Revisiting the Genome
Genome is the genetic information required for the creation of an organism. DNA is the substantial entity of genes and has all the information required for the creation of an organism. Prokaryotic cells and eukaryotic germ cells are haploids that have a single set of a genome, while many eukaryotic somatic cells are diploids with two sets of genomes. At first glance, this is very simple to understand, but there are some contentious issues. As the genetic information required for the creation of an organism, the human genome is defined as “22 chromosomes + X chromosome + Y chromosome” (the set of all genes found or all DNA found within them). This is not only true for humans but also for organisms that have sex chromosomes. On the other hand, germ cells are haploid because they have one set of the genome. In germ cells, the egg has 22 chromosomes and an X chromosome, while the sperm has 22 chromosomes and a Y chromosome.

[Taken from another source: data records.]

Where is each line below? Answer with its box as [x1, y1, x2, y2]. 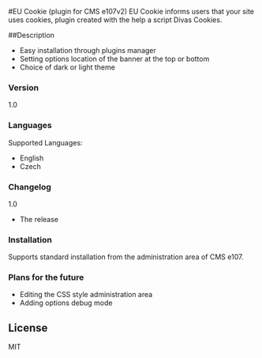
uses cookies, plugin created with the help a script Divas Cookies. [8, 15, 223, 24]
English [19, 153, 44, 163]
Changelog [8, 181, 51, 192]
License [8, 321, 48, 334]
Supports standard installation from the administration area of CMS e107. [8, 252, 244, 262]
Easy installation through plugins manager [19, 46, 156, 55]
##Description [8, 31, 55, 40]
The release [19, 214, 59, 224]
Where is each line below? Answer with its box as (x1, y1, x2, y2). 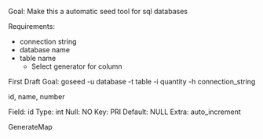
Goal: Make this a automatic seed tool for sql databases (8, 7, 188, 16)
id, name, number (8, 92, 65, 101)
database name (19, 45, 71, 54)
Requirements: (8, 22, 55, 30)
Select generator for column (31, 62, 123, 71)
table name (19, 54, 57, 62)
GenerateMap (8, 123, 53, 131)
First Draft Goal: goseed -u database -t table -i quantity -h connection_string (8, 77, 256, 86)
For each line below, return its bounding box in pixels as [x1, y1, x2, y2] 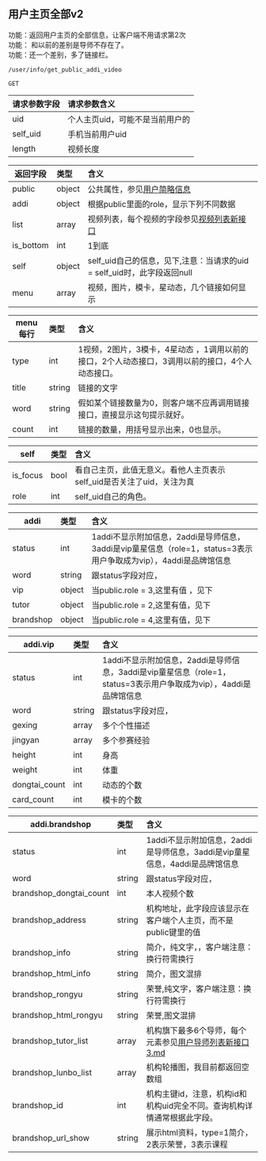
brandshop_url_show [12, 1132, 89, 1144]
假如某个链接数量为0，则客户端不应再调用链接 [78, 397, 250, 408]
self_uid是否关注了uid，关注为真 [74, 476, 195, 487]
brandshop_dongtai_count [12, 887, 109, 899]
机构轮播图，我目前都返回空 [146, 1061, 249, 1072]
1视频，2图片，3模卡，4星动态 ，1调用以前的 [78, 343, 249, 354]
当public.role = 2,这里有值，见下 [91, 600, 211, 611]
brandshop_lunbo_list [12, 1067, 93, 1078]
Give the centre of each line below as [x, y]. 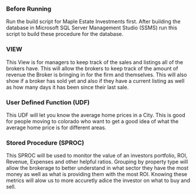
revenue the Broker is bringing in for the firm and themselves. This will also [97, 75]
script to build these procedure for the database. [65, 34]
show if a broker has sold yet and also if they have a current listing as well [95, 80]
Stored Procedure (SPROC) [45, 143]
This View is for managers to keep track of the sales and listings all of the [95, 62]
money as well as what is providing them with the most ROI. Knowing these [97, 174]
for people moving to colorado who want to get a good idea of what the [92, 121]
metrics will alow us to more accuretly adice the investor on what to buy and [98, 180]
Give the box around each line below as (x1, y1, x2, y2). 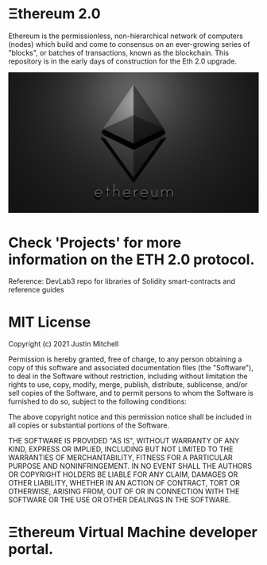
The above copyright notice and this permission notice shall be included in (8, 412, 252, 422)
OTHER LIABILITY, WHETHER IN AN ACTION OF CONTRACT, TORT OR (8, 478, 240, 488)
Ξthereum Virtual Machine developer (8, 523, 258, 541)
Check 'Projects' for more (8, 234, 181, 251)
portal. (8, 540, 54, 558)
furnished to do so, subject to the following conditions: (8, 397, 187, 406)
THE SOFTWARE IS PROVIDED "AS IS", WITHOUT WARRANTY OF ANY (8, 436, 240, 446)
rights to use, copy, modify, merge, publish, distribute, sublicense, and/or (8, 380, 248, 389)
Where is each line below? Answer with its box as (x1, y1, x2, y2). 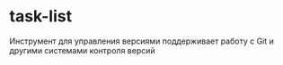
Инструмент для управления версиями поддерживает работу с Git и (9, 36, 274, 46)
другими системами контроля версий (9, 45, 155, 55)
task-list (9, 6, 73, 27)
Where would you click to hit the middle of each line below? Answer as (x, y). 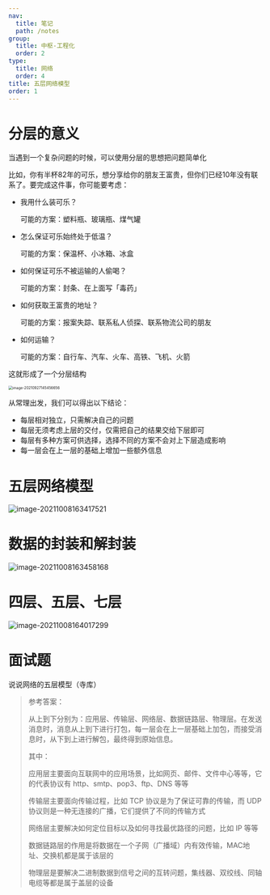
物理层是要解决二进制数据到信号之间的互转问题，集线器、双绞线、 (138, 873)
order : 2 (30, 53)
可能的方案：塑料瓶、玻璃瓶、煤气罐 (80, 219)
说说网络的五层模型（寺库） (55, 685)
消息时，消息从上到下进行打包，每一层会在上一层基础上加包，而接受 (141, 729)
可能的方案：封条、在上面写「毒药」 (80, 288)
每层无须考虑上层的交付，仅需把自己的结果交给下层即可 (112, 431)
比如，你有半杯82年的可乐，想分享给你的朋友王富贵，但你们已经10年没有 (130, 175)
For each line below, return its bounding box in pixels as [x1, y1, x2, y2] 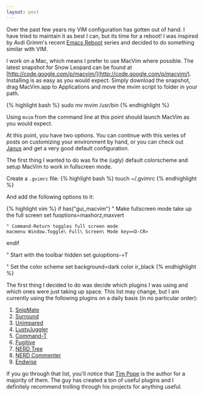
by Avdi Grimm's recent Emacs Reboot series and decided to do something [6, 38, 195, 46]
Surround [15, 312, 40, 320]
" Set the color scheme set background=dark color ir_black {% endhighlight [6, 263, 197, 270]
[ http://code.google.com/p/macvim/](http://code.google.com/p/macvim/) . [6, 70, 192, 77]
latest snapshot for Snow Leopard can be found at [6, 64, 132, 71]
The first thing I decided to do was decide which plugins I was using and [6, 281, 188, 288]
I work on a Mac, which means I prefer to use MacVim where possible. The [6, 57, 194, 64]
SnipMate [15, 306, 40, 313]
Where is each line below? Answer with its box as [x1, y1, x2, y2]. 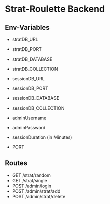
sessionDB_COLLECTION [12, 105, 65, 111]
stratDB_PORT [12, 46, 42, 52]
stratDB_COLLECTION [12, 66, 59, 72]
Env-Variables [5, 23, 50, 32]
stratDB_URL [12, 36, 38, 42]
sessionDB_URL [12, 76, 45, 81]
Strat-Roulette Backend [5, 3, 105, 15]
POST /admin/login [12, 183, 51, 189]
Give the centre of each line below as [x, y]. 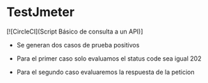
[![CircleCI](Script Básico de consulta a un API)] [75, 31]
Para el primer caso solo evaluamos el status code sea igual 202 [109, 58]
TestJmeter [40, 12]
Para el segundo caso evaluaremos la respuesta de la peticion [105, 72]
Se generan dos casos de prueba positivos [78, 45]
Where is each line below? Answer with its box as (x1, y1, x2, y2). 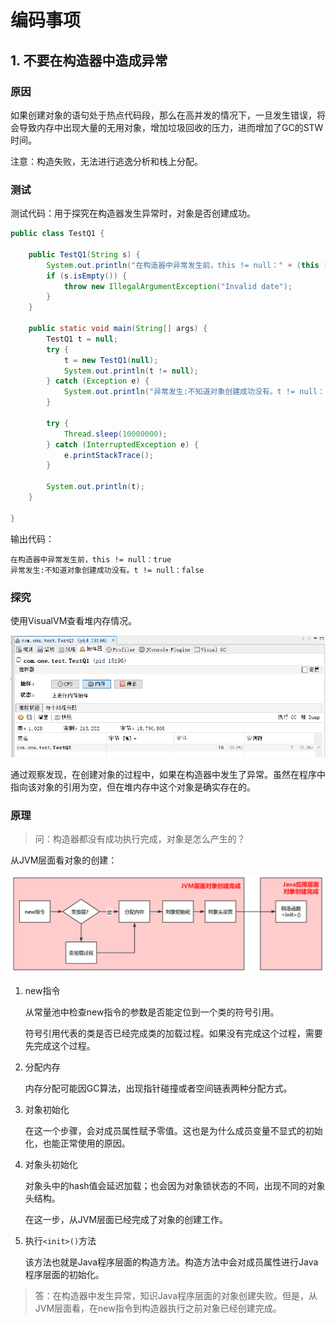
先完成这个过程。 (24, 1040, 96, 1052)
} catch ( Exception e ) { (46, 376, 150, 386)
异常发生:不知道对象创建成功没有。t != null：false (10, 565, 205, 575)
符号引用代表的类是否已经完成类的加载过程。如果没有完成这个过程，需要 (24, 1027, 323, 1040)
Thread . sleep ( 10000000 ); (63, 429, 168, 439)
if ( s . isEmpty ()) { (46, 271, 128, 281)
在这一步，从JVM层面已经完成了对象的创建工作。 (24, 1214, 229, 1226)
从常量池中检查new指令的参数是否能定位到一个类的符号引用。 (24, 1006, 280, 1018)
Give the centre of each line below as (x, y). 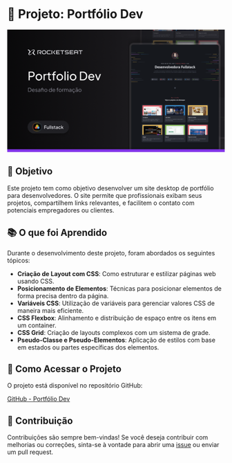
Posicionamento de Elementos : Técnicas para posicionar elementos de (119, 288)
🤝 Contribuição (40, 420)
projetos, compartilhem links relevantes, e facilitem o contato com (101, 203)
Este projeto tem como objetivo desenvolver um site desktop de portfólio (110, 188)
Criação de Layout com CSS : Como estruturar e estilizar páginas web (116, 273)
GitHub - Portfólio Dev (39, 399)
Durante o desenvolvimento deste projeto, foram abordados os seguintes (111, 253)
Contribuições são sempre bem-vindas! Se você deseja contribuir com (108, 437)
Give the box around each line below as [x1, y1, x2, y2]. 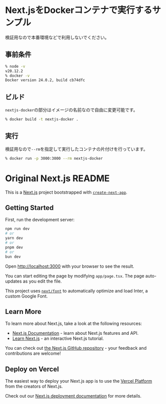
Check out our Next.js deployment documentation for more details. [5, 393, 142, 399]
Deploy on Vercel [5, 365, 59, 373]
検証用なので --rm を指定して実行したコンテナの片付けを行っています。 [5, 146, 148, 152]
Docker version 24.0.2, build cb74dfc [5, 78, 85, 83]
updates [5, 278, 22, 284]
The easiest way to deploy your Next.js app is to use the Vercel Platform [5, 378, 153, 384]
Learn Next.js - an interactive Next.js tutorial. [12, 335, 104, 341]
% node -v [5, 64, 26, 69]
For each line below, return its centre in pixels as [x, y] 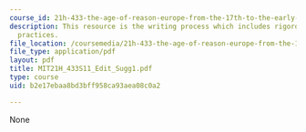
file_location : [38, 43]
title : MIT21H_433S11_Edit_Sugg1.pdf [81, 69]
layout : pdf [32, 60]
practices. [38, 35]
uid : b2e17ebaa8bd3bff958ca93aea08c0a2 [85, 86]
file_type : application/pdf [63, 52]
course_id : [30, 18]
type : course [34, 77]
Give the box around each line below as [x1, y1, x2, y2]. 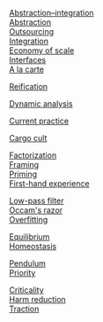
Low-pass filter [9, 195, 64, 206]
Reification [9, 82, 48, 91]
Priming [9, 169, 38, 179]
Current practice [9, 115, 69, 126]
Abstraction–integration [9, 8, 94, 18]
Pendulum [9, 258, 47, 269]
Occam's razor [9, 205, 63, 216]
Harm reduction [9, 295, 66, 304]
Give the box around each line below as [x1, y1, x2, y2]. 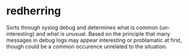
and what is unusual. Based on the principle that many [36, 30, 171, 37]
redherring [6, 4, 61, 18]
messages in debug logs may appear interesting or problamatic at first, [6, 36, 182, 43]
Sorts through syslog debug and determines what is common [6, 24, 158, 31]
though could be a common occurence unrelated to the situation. [6, 43, 168, 50]
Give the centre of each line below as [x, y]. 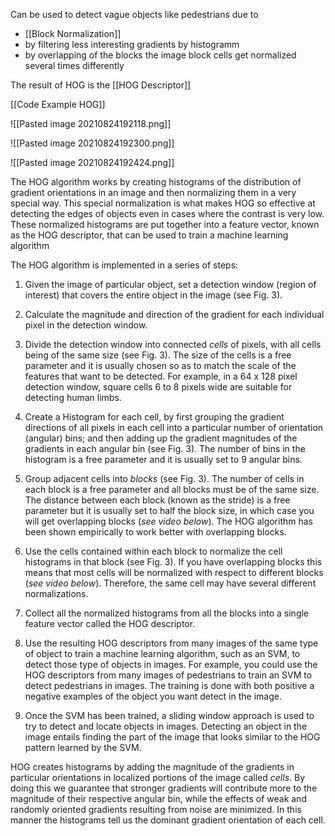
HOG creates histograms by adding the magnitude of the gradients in [152, 767]
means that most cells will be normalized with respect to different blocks [174, 572]
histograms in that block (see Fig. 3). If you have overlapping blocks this [173, 562]
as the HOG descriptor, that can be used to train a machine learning [149, 235]
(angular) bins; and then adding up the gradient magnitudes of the [161, 438]
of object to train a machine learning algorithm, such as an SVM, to [162, 653]
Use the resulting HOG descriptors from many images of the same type [171, 643]
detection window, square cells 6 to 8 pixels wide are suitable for [158, 387]

In both cases, a proper set lacks one part of the chromosome. Somatic cells have two sets of genomes. However, female somatic cells do not include a Y chromosome; thus, one set is partially lacking. In addition, males are therefore not diploid, as far as the sex chromosomes are concerned. However, it is usually not pursued to this extent.
Chromosomal and Extrachromosomal Genomes
The original cellular genome is called the chromosomal genome or chromosomal DNA. Eukaryotes are also said to have a nuclear genome. The word chromosome originally referred to the characteristic aggregated structure of condensed chromatin (46 in humans) that appears during eukaryotic mitosis. In the non-mitotic phase, chromosomes are not formed but are distributed as chromatin within the nucleus of a cell. In prokaryotes, there exist no chromosomes with the same meaning as mentioned above, but the phrase “chromosomal genome” or “chromosomal DNA” is used regardless of whether for prokaryotes or eukaryotes. In contrast, plasmid DNA found in prokaryotic cells and DNA of eukaryotic mitochondria and chloroplasts are treated separately as the extrachromosomal genome or extrachromosomal DNA. These are also called the mitochondrial and chloroplast genomes. They are treated separately because they have some elements of parasitic origin, and the amount contained per cell is not always constant.